* **TASK REQUIREMENTS**
Your task is to repeat the entries exactly. Leave the pictures out.

# # # # #

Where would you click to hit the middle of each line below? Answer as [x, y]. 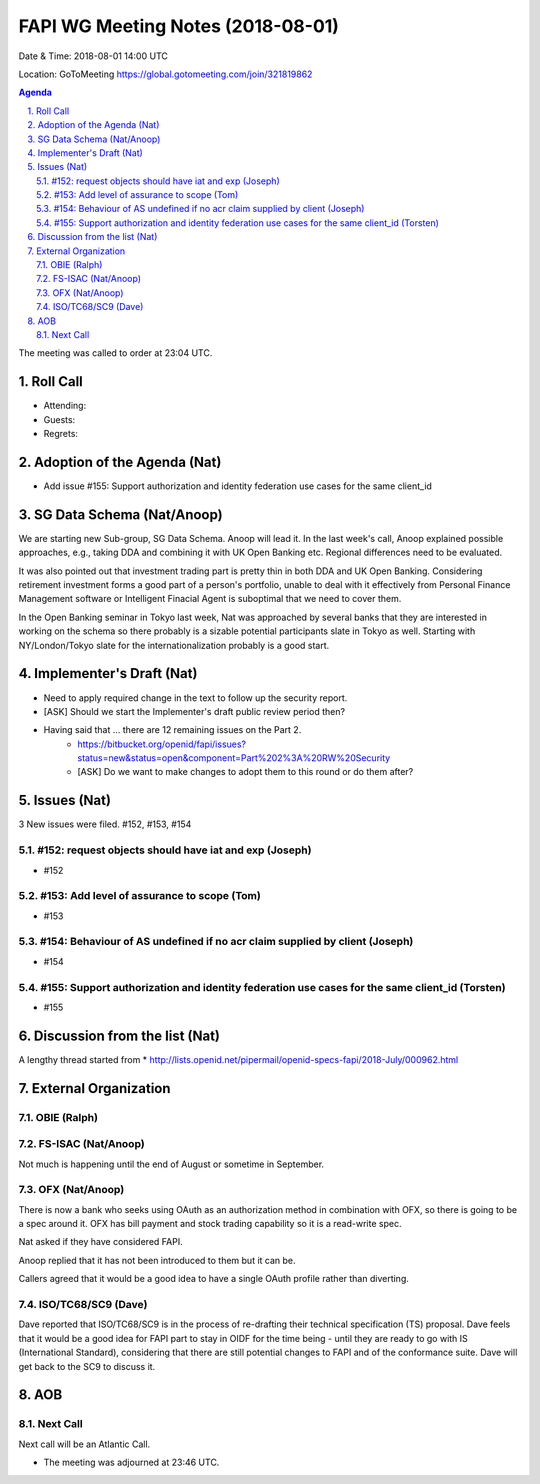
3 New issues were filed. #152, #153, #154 [105, 824]
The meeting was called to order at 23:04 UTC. [115, 353]
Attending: [65, 406]
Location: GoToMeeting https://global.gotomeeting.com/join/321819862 [165, 74]
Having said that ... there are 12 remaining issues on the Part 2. [172, 730]
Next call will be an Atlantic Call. [84, 1444]
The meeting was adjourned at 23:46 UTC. [131, 1462]
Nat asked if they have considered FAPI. [101, 1242]

# # # # #

* **RESULT**
Where would you click to hit the middle of each line below? Answer as [x, y]. 
3 New issues were filed. #152, #153, #154 [105, 824]
The meeting was called to order at 23:04 UTC. [115, 353]
Attending: [65, 406]
Location: GoToMeeting https://global.gotomeeting.com/join/321819862 [165, 74]
Having said that ... there are 12 remaining issues on the Part 2. [172, 730]
Next call will be an Atlantic Call. [84, 1444]
The meeting was adjourned at 23:46 UTC. [131, 1462]
Nat asked if they have considered FAPI. [101, 1242]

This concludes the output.